The Diocese of Tambov (Тамбовская епархия) is an eparchy of the Russian Orthodox Church. It combines parishes and monasteries in the Tambov Oblast. The main church is the Transfiguration Cathedral.

==History==
The Tambov and Rasskazovskaya Diocese was founded in 1682 by decree of Tsar Feodor III and the Patriarch Joachim.

Originally, the diocese included the city of Tambov as well as Kozlov and Borisoglebsk.

In 1699, the diocese was closed and placed under the jurisdiction of the Ryazan diocese from 1720 - Voronezh diocese, and since 1723, the Moscow Synodal Office. Managing such a distant diocese through the Moscow Synod office was difficult, so again the question arose of placing a local bishop in charge. The Tambov and Rasskazovo Diocese was closed because the poor people of Tambov destroyed most of the facility.
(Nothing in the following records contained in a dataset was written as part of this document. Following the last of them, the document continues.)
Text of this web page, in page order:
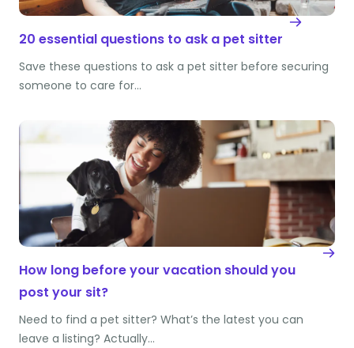
20 essential questions to ask a pet sitter
Save these questions to ask a pet sitter before securing
someone to care for…
How long before your vacation should you
post your sit?
Need to find a pet sitter? What’s the latest you can
leave a listing? Actually…

In 1758, by decree of Empress Elizabeth, the diocese was restored. In addition to Tambov and Kozlov, the diocese included Dobry, Kerensky Narovchatov Upper and Lower Lomov and Troitsk. In 1764, the diocese added the city of Penza, Borisoglebsk and Mokshan. In 1779, the city added: Saransk, Morshansk, Kirsanov, Ranenburg, Serdobsk and Chembar. The final borders of the diocese were established in 1803. Since then, it has not come out of the administrative boundaries of the Tambov province, approved in 1796.

At the end of 1930, no active parish operated in Tambov. Restoring the diocese began in October 1943, when the first church was re-opened.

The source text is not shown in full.